La verità della scienza: qual è il momento migliore della giornata per bere il caffe, non lo diresti mai. Cosa c’è da sapere.
Per milioni di persone il caffè è il primo gesto del mattino: una tazzina appena svegli, spesso a stomaco vuoto, per “accendere” la giornata.
Ma la scienza suggerisce che questa abitudine, così radicata, potrebbe non essere la migliore per il nostro organismo. Un recente studio pubblicato sul British Journal of Nutrition e ripreso dall’Huffington Post mette infatti in discussione il momento in cui beviamo il caffè, rivelando effetti sorprendenti sul metabolismo.
Qual è il momento ideale per bere il caffè secondo la scienza
I ricercatori hanno monitorato le risposte glicemiche di un gruppo di partecipanti sottoposti a tre condizioni diverse: una notte di sonno normale, una notte disturbata e una notte disturbata seguita da una tazza di caffè bevuta prima di una bevanda a base di glucosio. Quest’ultima aveva lo scopo di simulare il contenuto nutrizionale di una colazione standard. I risultati sono stati chiari. Una notte di sonno interrotto, da sola, non ha compromesso in modo significativo il metabolismo dei soggetti sani.
Il problema è sorto quando, dopo aver dormito male, i partecipanti hanno bevuto il caffè a digiuno, prima della bevanda zuccherata: in questo caso la risposta glicemica è aumentata del 50%. “Cominciare la giornata dopo una notte mal dormita con un caffè forte ha avuto un effetto negativo sul metabolismo del glucosio del 50%”, ha spiegato Harry Smith, autore principale dello studio presso la University of Bath. In altre parole, il corpo gestisce peggio gli zuccheri se il primo contatto della mattina è con la caffeina, soprattutto quando il sonno non è stato ristoratore.

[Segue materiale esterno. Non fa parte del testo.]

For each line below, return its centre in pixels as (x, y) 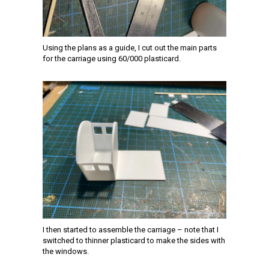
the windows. (66, 251)
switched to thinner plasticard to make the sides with (134, 240)
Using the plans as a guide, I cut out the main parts (130, 47)
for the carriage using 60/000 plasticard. (112, 58)
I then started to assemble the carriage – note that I (131, 230)

La conclusione degli esperti è semplice: meglio bere il caffè dopo aver mangiato, non prima. Una colazione anche leggera aiuta a stabilizzare la glicemia e riduce l’impatto metabolico della caffeina. “La regolazione dello zucchero nel sangue è compromessa quando la prima cosa con cui il nostro corpo entra in contatto è il caffè”, sottolinea Smith. “Possiamo migliorare la situazione mangiando prima e bevendo il caffè solo in seguito”.

Secondo la scienza è questo il momento migliore per bere il caffè durante la giornata – Cronologia.leonardo.it
Questa indicazione non significa demonizzare il caffè, anzi. Un altro studio, pubblicato nel 2024 su Science Direct, ha evidenziato come il consumo regolare della bevanda possa essere associato a una vita più lunga e a un minor rischio di malattie legate all’invecchiamento. I ricercatori hanno osservato che il caffè sembra contribuire alla protezione cardiovascolare, alla regolazione dei meccanismi di stress e al mantenimento delle funzioni muscolari, mentali e immunitarie.

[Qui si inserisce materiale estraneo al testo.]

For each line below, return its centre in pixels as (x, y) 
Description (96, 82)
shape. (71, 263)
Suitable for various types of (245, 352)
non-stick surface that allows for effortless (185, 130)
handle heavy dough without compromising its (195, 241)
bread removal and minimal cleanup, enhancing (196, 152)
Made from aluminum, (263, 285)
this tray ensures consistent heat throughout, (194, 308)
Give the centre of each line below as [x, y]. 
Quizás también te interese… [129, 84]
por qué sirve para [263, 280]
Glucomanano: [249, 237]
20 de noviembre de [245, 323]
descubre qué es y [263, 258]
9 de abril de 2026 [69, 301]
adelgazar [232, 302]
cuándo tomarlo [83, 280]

Secondo la ricerca, chi beve caffè abitualmente presenta un rischio inferiore di sviluppare patologie comuni tra gli anziani, come malattie respiratorie e cardiovascolari, ictus, alcuni tipi di tumore, diabete, demenza e depressione grave. Un quadro che conferma il ruolo positivo della bevanda all’interno di uno stile di vita equilibrato.
Il messaggio della scienza, dunque, non è smettere di bere caffè, ma bere caffè nel momento giusto. Evitare la tazzina appena svegli – soprattutto dopo una notte difficile – e preferirla dopo la colazione può fare una grande differenza per la salute metabolica. Una piccola modifica alla routine quotidiana che permette di continuare a godersi il piacere del caffè, sfruttandone i benefici senza incorrere negli effetti indesiderati.